Alternate Protocol 1: Finding repeated motifs in protein sequences

  1. Run MEME on your training set of sequences (tf4.fasta in this example) by doing one of the following:

  2. Fill in the following fields in the MEME input form just as you did for Basic Protocol 1, except now you will select "Any number of repetions" for the site distribution:

  3. Click on the "Start search" button.

  4. Use your email reader to save your MEME results to a file when they arrive. Call the file "tf4.anr.html".

  5. Use your web browser to open the MEME results file "tf4.anr.html".

  6. Click on the "Summary of Motifs" button at the top of the MEME results document.

    The repeated domain in these sequences is now clear. In most of the sequences, motif 3 followed by motif 1 occurs twice. However, neither of these motifs occurs at all in the original seed sequence (gi|5897224) around which this training set was assembled. The sequences in the family seem to belong to two distinct subfamilies--those containing the repeated motifs 1 and 3, and those that do not. The only motif common to all of the sequences in the family is motif 2, which does not appear to repeat.

  7. Scroll to the top of the MEME results document.

  8. Click on the button labeled "BLOCKS". This will submit all of the motifs to the Blocks multiple alignment processor. (In Basic Protocol 1, we showed how to submit a single motif to the Blocks processor.)

  9. On the Blocks submission form that appears, click on "LAMA" to search your motifs against a database of protein motifs.

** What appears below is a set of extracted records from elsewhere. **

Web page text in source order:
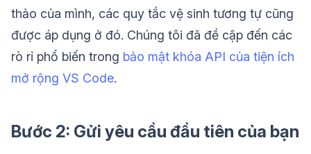
thảo của mình, các quy tắc vệ sinh tương tự cũng
được áp dụng ở đó. Chúng tôi đã đề cập đến các
rò rỉ phổ biến trong bảo mật khóa API của tiện ích
mở rộng VS Code.
Bước 2: Gửi yêu cầu đầu tiên của bạn
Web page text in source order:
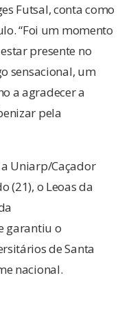
Futsal, conta como
“Foi um momento
presente no
sensacional, um
a agradecer a
pela
Uniarp/Caçador
(21), o Leoas da
garantiu o
de Santa
nacional.
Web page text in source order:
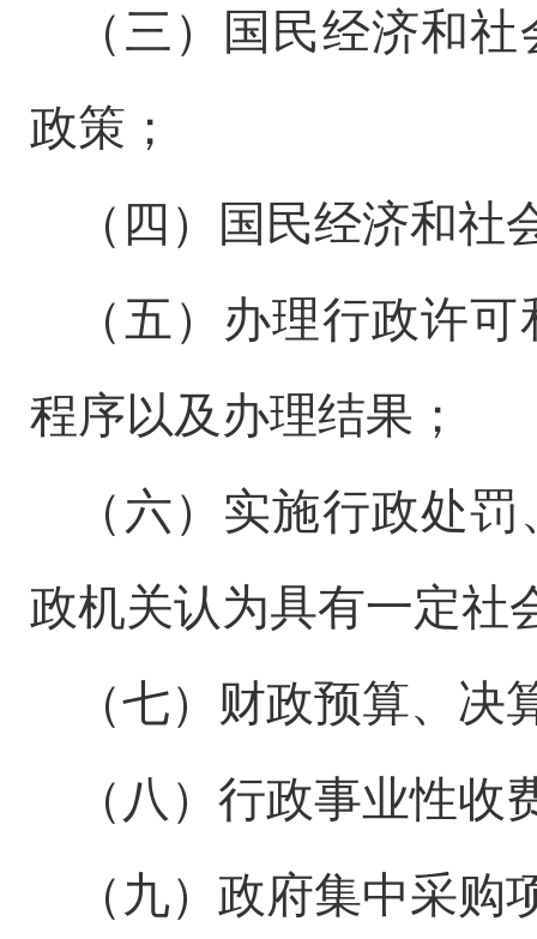
（三）国民经济和
政策；
（四）国民经济和
（五）办理行政许
程序以及办理结果；
（六）实施行政处
政机关认为具有一定社
（七）财政预算、决
（八）行政事业性
（九）政府集中采
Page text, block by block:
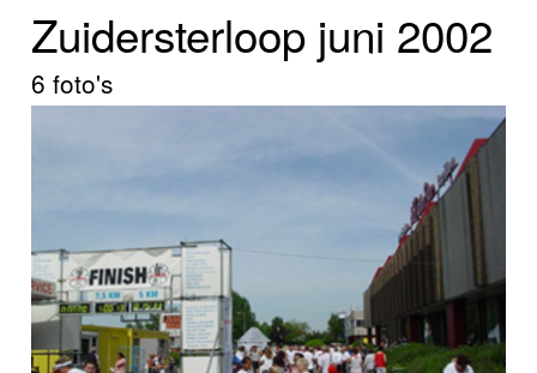
Programma's
Nieuws
Webcam
Info
Zuidersterloop juni 2002
6 foto's
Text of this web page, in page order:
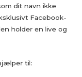
dit navn ikke
Facebook-
holder en live og
til:
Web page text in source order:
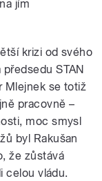
jím
krizi od svého
STAN
Mlejnek se totiž
pracovně –
moc smysl
byl Rakušan
že zůstává
celou vládu.
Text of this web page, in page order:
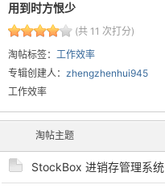
用到时方恨少
(共 11 次打分)
淘帖标签： 工作效率
专辑创建人： zhengzhenhui945
工作效率
淘帖主题
StockBox 进销存管理系统
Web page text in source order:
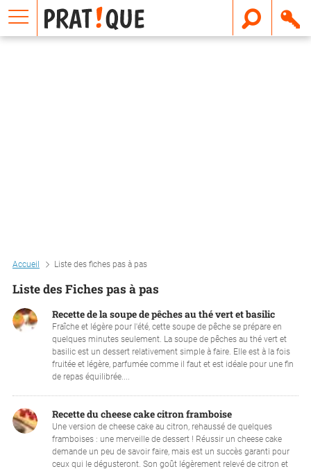
Accueil Liste des fiches pas à pas
Liste des Fiches pas à pas
Recette de la soupe de pêches au thé vert et basilic
Fraîche et légère pour l'été, cette soupe de pêche se prépare en
quelques minutes seulement. La soupe de pêches au thé vert et
basilic est un dessert relativement simple à faire. Elle est à la fois
fruitée et légère, parfumée comme il faut et est idéale pour une fin
de repas équilibrée....
Recette du cheese cake citron framboise
Une version de cheese cake au citron, rehaussé de quelques
framboises : une merveille de dessert ! Réussir un cheese cake
demande un peu de savoir faire, mais est un succès garanti pour
ceux qui le dégusteront. Son goût légèrement relevé de citron et
E
m
a
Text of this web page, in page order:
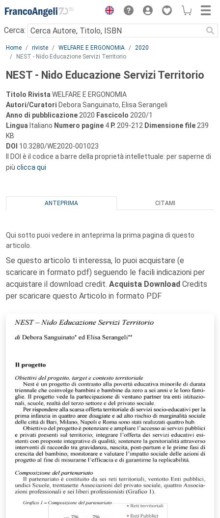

    The MEME blocks 1 through 10 are labeled "x1910xbliA" through "x1910xbliJ" in the "block 1" column. The matching motifs from the database are in the "block 2" column. There are three significant hits to motifs, all with E-values of 0 (the best value possible). MEME motif 1 matches "IPB000812C" whose annotation (not shown) reads "Transcription factor TFIIB repeat". This agrees with the fact that MEME discovered repeats of this motif in the training set sequences. Motif 2 matches "IPB000812A" whose annotation is also "Transcription factor TFIIB repeat", although it does not appear to repeat in any of the training set sequences. Motif 3 does not appear to match any of the motifs in the Blocks database. However, motif 4 matches "IPB000812B", another TFIIB repeat motif.

  10. Scroll to the top of the MEME results document.

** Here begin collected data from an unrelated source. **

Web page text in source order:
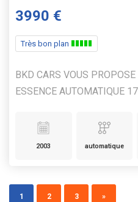
3990 €
Très bon plan
BKD CARS VOUS
ESSENCE AUTOMATIQUE
2003 automatique
1 2 3 »
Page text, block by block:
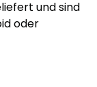
und sind
oder
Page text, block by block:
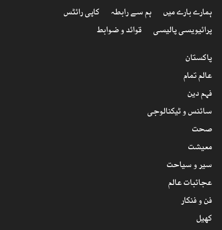
ہمارے بارے میں ہم سے رابطہ
کاپی رائٹس
پرائیویسی پالیسی
قوائد و ضوابط
پاکستان
عالم تمام
فہم دین
سائنس و ٹیکنالوجی
صحت
معیشت
سیر و سیاحت
عجائبات عالم
فن و فنکار
کھیل
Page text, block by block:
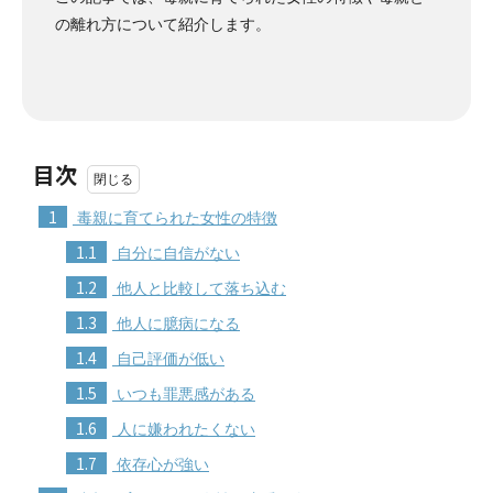
の離れ方について紹介します。
目次
1 毒親に育てられた女性の特徴
1.1 自分に自信がない
1.2 他人と比較して落ち込む
1.3 他人に臆病になる
1.4 自己評価が低い
1.5 いつも罪悪感がある
1.6 人に嫌われたくない
1.7 依存心が強い
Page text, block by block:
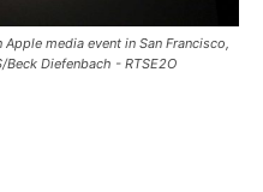
media event in San Francisco,
Beck Diefenbach - RTSE2O
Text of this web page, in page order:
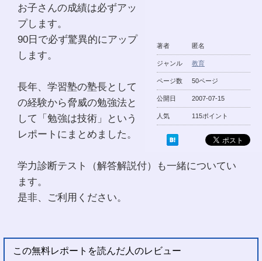
著者 匿名
ジャンル 教育
ページ数 50ページ
公開日 2007-07-15
人気 115ポイント
お子さんの成績は必ずアッ
プします。
90日で必ず驚異的にアップ
します。
長年、学習塾の塾長として
の経験から脅威の勉強法と
して「勉強は技術」という
レポートにまとめました。
学力診断テスト（解答解説付）も一緒についてい
ます。
是非、ご利用ください。
この無料レポートを読んだ人のレビュー
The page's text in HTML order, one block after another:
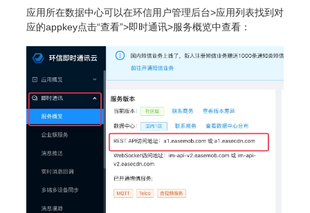
应用所在数据中心可以在环信用户管理后台>应用列表找到对
应的appkey点击“查看”>即时通讯>服务概览中查看：
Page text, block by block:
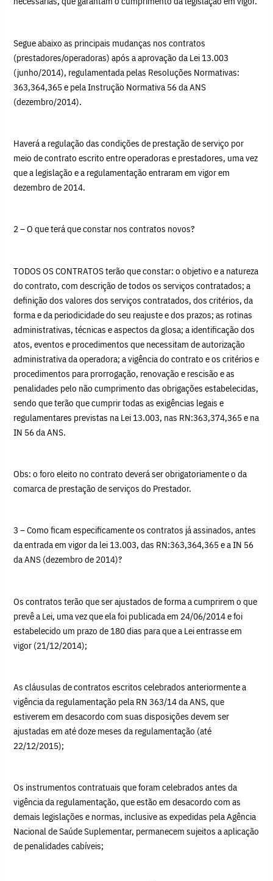
Segue abaixo as principais mudanças nos contratos
(prestadores/operadoras) após a aprovação da Lei 13.003
(junho/2014), regulamentada pelas Resoluções Normativas:
363,364,365 e pela Instrução Normativa 56 da ANS
(dezembro/2014).
Haverá a regulação das condições de prestação de serviço por
meio de contrato escrito entre operadoras e prestadores, uma vez
que a legislação e a regulamentação entraram em vigor em
dezembro de 2014.
2 – O que terá que constar nos contratos novos?
TODOS OS CONTRATOS terão que constar: o objetivo e a natureza
do contrato, com descrição de todos os serviços contratados; a
definição dos valores dos serviços contratados, dos critérios, da
forma e da periodicidade do seu reajuste e dos prazos; as rotinas
administrativas, técnicas e aspectos da glosa; a identificação dos
atos, eventos e procedimentos que necessitam de autorização
administrativa da operadora; a vigência do contrato e os critérios e
procedimentos para prorrogação, renovação e rescisão e as
penalidades pelo não cumprimento das obrigações estabelecidas,
sendo que terão que cumprir todas as exigências legais e
regulamentares previstas na Lei 13.003, nas RN:363,374,365 e na
IN 56 da ANS.
Obs: o foro eleito no contrato deverá ser obrigatoriamente o da
comarca de prestação de serviços do Prestador.
3 – Como ficam especificamente os contratos já assinados, antes
da entrada em vigor da lei 13.003, das RN:363,364,365 e a IN 56
da ANS (dezembro de 2014)?
Os contratos terão que ser ajustados de forma a cumprirem o que
prevê a Lei, uma vez que ela foi publicada em 24/06/2014 e foi
estabelecido um prazo de 180 dias para que a Lei entrasse em
vigor (21/12/2014);
As cláusulas de contratos escritos celebrados anteriormente a
vigência da regulamentação pela RN 363/14 da ANS, que
estiverem em desacordo com suas disposições devem ser
ajustadas em até doze meses da regulamentação (até
22/12/2015);
Os instrumentos contratuais que foram celebrados antes da
vigência da regulamentação, que estão em desacordo com as
demais legislações e normas, inclusive as expedidas pela Agência
Nacional de Saúde Suplementar, permanecem sujeitos a aplicação
de penalidades cabíveis;

  11. Click on the "First motif" button.

  12. Scroll down to the "Motif 1 in BLOCKS format" section and click on the "Submit BLOCK 1" button.

  13. On the resulting input form, click on "Tree: GIF", to see a neighbor-joining tree of the sites composing motif 1.

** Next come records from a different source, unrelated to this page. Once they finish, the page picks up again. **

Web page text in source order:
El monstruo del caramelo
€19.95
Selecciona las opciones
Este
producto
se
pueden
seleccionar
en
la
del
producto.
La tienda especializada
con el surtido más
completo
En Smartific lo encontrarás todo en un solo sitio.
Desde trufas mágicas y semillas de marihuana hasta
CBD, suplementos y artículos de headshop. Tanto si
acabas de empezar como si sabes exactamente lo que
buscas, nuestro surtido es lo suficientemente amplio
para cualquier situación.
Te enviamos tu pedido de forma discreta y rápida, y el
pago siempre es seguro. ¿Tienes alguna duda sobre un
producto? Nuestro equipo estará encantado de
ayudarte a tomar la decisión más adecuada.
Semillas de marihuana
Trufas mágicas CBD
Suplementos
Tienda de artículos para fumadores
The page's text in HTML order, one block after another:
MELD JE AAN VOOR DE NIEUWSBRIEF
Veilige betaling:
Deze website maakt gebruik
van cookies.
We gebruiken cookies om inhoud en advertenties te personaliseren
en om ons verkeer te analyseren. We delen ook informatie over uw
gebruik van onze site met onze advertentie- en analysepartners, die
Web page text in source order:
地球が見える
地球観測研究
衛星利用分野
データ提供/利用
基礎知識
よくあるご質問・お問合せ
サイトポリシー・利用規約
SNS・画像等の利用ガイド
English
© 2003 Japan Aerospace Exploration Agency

    The numbers following the sequence names in the leaves of the tree are the positions in the sequence of the sites. In this example, the sites nearer the N-terminus (smaller position numbers) and nearer the C-terminus (larger position numbers) sites cluster separately. The height of subtree containing the N-terminal sites is greater, suggesting that they may be under less selective pressure.

  14. Scroll to the top of the MEME results document.

  15. Click on the button labeled "MAST". This will submit the motifs to the MAST sequence database search tool.

  16. Fill in the resulting MAST submission form as in Basic Protocol 1, giving your email address, selecting the S. cerivisiae database. In the "Ignore motifs if E-value above:" field select ".001". In this case, this will prevent the last two motifs in the MEME file from being used in the search (since they have E-values greater than 0.001). Only using "significant" MEME motifs in the search can often improve search sensitivity.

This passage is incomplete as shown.